> [Assignment]: The entries follow. Copy every line in which "find" appears.

> [Dataset records]:
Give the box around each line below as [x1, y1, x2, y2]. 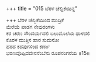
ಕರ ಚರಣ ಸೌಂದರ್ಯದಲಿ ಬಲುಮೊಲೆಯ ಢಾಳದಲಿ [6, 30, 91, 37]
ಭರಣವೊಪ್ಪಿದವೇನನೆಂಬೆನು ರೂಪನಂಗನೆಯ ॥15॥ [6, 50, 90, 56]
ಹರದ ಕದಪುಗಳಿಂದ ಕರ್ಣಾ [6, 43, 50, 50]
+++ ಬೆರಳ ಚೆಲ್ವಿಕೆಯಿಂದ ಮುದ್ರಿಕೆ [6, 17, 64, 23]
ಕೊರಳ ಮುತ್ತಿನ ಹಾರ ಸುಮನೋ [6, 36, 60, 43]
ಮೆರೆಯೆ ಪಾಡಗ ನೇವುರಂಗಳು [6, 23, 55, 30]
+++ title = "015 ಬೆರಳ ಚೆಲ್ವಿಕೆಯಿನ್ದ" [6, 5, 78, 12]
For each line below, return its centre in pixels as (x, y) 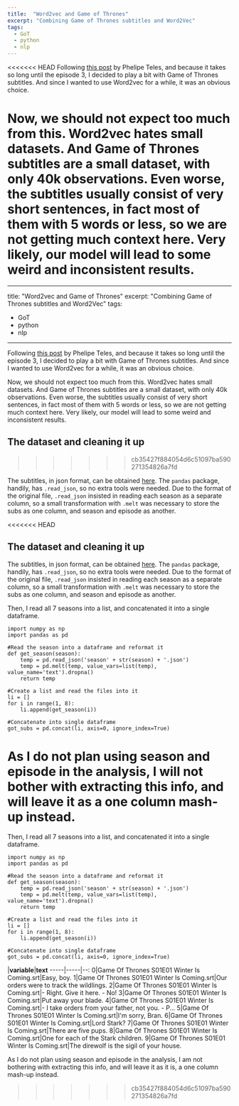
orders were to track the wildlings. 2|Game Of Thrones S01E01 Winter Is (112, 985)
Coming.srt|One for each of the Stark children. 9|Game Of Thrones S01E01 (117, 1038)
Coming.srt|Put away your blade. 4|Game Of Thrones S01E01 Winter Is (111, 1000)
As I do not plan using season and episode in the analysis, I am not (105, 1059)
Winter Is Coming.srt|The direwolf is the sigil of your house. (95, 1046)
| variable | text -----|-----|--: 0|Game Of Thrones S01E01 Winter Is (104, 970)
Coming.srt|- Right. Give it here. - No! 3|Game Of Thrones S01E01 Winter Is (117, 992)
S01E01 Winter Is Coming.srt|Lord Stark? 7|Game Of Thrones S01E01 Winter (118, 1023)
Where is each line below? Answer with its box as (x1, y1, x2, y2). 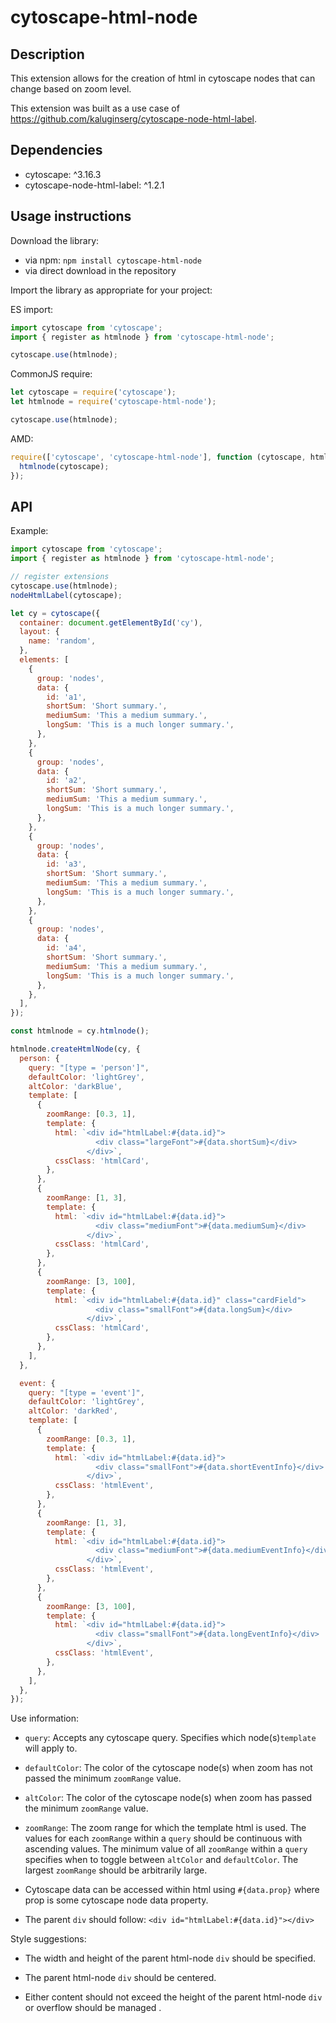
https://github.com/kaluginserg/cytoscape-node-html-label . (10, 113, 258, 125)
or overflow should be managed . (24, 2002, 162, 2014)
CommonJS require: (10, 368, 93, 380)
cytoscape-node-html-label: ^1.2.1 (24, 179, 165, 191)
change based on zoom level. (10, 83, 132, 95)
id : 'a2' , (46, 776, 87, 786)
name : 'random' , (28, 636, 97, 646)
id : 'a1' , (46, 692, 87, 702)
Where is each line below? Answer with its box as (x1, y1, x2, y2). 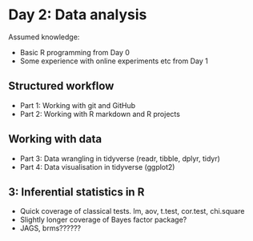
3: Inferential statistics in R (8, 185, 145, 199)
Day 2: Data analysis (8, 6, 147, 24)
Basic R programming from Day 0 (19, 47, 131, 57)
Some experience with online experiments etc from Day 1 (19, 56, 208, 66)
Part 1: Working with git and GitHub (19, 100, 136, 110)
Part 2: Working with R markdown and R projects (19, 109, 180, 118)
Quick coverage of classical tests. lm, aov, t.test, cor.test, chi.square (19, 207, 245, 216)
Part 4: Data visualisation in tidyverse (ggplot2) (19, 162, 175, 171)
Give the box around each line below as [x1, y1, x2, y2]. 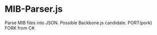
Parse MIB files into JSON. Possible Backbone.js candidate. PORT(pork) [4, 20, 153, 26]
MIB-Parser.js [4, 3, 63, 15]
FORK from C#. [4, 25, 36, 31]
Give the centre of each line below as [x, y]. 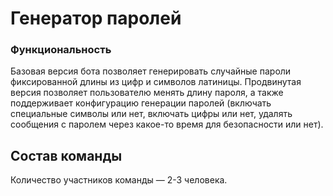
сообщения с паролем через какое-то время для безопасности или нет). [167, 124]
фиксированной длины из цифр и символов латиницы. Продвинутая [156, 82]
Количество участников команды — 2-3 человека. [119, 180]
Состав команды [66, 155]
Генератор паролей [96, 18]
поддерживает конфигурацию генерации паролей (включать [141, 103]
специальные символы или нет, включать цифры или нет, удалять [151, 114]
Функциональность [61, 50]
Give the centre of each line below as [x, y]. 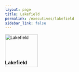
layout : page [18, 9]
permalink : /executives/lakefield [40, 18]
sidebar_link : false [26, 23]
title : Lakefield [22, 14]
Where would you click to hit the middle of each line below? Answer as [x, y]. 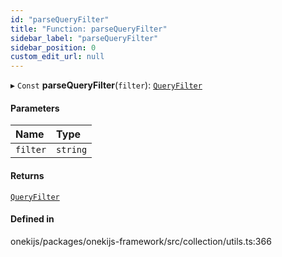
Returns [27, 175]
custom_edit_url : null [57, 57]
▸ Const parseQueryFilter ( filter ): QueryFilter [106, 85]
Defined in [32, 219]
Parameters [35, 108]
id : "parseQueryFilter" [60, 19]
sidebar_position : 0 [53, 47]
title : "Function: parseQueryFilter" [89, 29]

* * *

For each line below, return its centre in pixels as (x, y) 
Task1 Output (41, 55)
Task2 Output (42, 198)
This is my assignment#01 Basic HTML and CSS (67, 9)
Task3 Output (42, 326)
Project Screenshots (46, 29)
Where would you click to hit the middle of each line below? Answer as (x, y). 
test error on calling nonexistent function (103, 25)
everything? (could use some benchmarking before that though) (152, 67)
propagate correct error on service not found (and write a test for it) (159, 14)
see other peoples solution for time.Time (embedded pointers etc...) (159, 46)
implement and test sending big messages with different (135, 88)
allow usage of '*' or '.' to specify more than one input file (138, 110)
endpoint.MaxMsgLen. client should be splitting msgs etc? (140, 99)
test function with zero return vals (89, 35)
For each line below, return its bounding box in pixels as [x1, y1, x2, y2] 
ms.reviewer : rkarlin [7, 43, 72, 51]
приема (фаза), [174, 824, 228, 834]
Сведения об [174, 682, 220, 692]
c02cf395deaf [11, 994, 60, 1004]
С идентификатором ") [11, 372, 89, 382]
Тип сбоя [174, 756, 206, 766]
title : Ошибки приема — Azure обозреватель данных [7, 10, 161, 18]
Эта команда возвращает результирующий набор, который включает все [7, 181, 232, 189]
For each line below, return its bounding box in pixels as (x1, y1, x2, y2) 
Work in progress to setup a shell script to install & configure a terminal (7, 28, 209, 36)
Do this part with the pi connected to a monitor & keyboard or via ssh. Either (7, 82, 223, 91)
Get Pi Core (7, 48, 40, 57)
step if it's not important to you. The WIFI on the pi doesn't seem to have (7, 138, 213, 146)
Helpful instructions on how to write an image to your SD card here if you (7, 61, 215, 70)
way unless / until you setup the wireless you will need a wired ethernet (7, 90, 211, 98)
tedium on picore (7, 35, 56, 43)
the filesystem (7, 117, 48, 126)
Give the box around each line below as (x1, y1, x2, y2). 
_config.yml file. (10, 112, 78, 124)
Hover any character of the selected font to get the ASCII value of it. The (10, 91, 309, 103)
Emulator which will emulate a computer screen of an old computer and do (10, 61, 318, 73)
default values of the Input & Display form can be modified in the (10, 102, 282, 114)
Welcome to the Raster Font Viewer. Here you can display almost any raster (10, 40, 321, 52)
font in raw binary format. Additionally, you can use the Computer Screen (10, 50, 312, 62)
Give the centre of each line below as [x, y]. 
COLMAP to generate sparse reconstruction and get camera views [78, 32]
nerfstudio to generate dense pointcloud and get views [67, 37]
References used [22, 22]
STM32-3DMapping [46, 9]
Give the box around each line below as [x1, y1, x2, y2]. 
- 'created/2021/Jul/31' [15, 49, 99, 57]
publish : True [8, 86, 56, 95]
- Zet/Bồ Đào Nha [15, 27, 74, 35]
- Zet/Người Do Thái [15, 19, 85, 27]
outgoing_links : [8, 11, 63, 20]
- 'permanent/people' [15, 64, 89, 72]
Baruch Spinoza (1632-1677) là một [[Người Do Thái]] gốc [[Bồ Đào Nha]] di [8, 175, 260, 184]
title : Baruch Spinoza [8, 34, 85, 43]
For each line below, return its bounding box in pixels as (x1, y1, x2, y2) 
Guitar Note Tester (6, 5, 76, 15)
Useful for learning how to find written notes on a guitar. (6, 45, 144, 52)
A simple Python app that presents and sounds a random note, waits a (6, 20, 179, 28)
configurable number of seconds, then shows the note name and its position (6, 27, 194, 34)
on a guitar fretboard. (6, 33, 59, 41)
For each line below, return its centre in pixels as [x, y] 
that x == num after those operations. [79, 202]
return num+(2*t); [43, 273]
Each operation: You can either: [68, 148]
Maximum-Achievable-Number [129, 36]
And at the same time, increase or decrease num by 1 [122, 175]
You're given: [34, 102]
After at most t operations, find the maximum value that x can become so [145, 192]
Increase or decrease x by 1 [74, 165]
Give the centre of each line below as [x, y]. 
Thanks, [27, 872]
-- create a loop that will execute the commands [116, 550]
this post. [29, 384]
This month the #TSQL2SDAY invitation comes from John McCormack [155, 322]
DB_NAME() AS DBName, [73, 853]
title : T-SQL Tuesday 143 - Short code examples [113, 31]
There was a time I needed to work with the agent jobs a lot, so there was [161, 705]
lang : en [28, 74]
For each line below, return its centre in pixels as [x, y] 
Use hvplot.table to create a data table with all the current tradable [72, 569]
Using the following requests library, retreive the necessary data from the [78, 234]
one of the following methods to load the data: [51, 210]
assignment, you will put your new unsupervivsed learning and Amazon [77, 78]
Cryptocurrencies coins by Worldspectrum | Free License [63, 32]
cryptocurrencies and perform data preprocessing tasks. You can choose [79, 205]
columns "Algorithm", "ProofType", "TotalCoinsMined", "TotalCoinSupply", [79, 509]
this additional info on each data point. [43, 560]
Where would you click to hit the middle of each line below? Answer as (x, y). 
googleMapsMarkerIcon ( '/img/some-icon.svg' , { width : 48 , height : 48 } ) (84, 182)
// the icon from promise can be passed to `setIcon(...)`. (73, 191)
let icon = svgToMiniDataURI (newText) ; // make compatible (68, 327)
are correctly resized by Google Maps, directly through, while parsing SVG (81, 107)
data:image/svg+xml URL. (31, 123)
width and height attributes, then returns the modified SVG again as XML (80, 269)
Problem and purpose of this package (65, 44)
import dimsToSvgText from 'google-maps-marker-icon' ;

--

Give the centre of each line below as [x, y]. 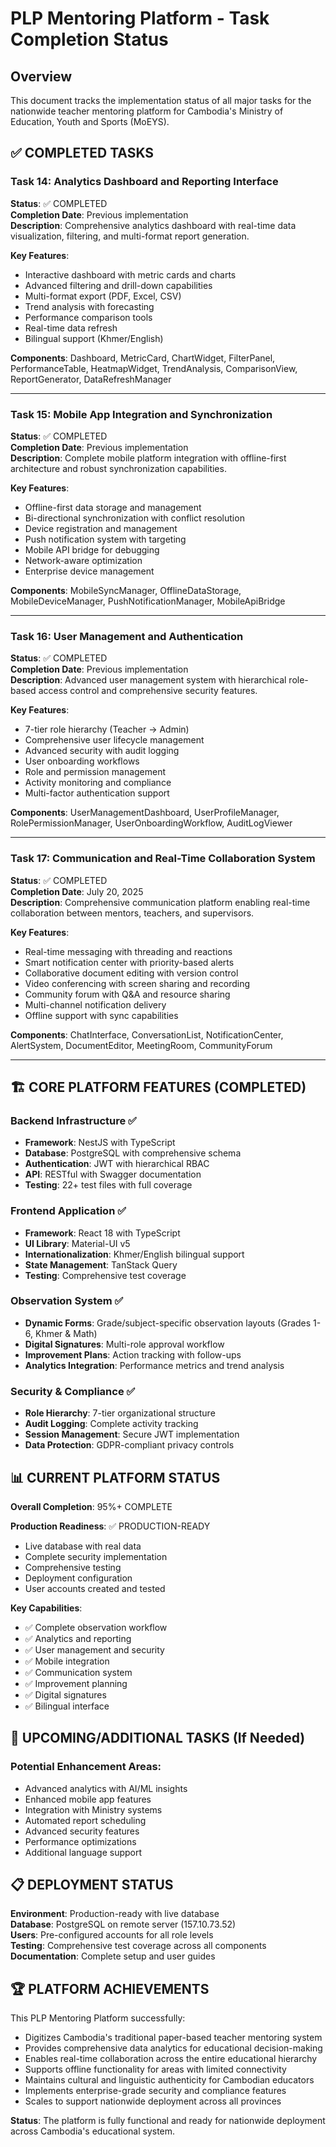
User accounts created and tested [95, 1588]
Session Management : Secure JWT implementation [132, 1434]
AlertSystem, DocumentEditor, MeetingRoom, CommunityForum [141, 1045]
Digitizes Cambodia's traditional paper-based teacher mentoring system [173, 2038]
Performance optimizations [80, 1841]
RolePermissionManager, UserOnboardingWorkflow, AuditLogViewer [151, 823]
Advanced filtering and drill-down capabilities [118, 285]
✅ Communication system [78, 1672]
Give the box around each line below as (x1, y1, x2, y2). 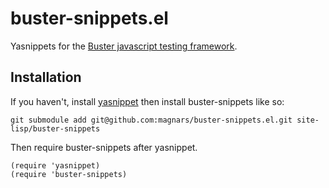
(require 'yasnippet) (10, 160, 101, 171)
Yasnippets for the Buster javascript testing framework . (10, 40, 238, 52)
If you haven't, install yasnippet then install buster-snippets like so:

> [Result of the task]:
Useful for learning how to find written notes on a guitar. (6, 45, 144, 52)
After at most t operations, find the maximum value that x can become so [145, 192]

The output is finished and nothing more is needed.